Pressure is mounting on Iran following its announcement that it is stepping up its programme of nuclear enrichment.

Only China, which is among the group of nations trying to nudge Iran into talks on the future of its nuclear programme, is still refusing the idea of tougher sanctions against the Islamic republic.

Israel is not involved in the talks, but its prime minister has made it clear where his country stands. Benjamin Netanyahu says the time for treating Tehran with kid gloves is over.

He said: “The international community must decide if it is serious about neutralising this threat to Israel, the region and the entire world. I believe that what is required right now is tough action from the international community.”

Netanyahu said the situation called for “crippling” sanctions against Iran.
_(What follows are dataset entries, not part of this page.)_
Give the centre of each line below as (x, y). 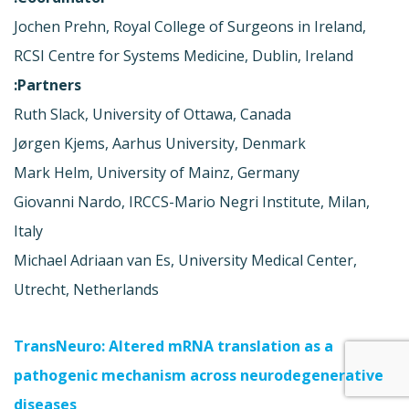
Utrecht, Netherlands (86, 289)
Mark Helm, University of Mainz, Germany (157, 172)
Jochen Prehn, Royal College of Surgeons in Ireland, (190, 26)
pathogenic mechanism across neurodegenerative (199, 375)
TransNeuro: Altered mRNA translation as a (173, 346)
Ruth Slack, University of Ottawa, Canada (152, 114)
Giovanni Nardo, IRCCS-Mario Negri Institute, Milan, (192, 201)
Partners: (49, 84)
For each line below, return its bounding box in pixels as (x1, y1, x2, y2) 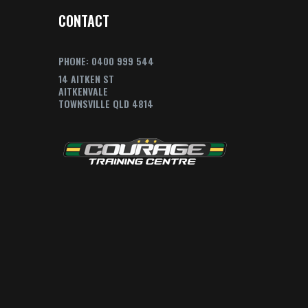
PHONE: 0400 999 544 (58, 54, 154, 68)
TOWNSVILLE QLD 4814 (58, 96, 153, 111)
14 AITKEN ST (58, 71, 114, 86)
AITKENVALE (58, 84, 108, 98)
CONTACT (58, 10, 109, 31)
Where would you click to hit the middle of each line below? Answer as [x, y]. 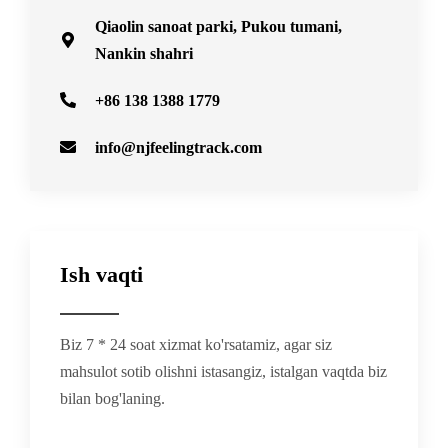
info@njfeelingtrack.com [178, 147]
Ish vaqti [101, 274]
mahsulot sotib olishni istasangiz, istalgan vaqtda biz [223, 371]
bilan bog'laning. [112, 398]
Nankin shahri [144, 53]
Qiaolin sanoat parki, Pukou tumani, [218, 26]
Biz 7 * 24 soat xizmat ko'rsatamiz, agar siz [196, 344]

Germany’s Foreign Minister Guido Westerwelle does not go that far, but he recognises things have to change.

“If Iran remains unwilling to negotiate, then talks at the United Nations cannot be avoided, and we’ll have to discuss new measures, and those include the widening of sanctions,” he said.

On cue there were demonstrations outside the French and Italian embassies in Tehran. French President Nicolas Sarkozy has been taking a particularly hard line against Iran, and it seems Russia is moving towards the West’s position, although as Moscow remains a key nuclear partner, building a reactor, there were no protests outside its embassy.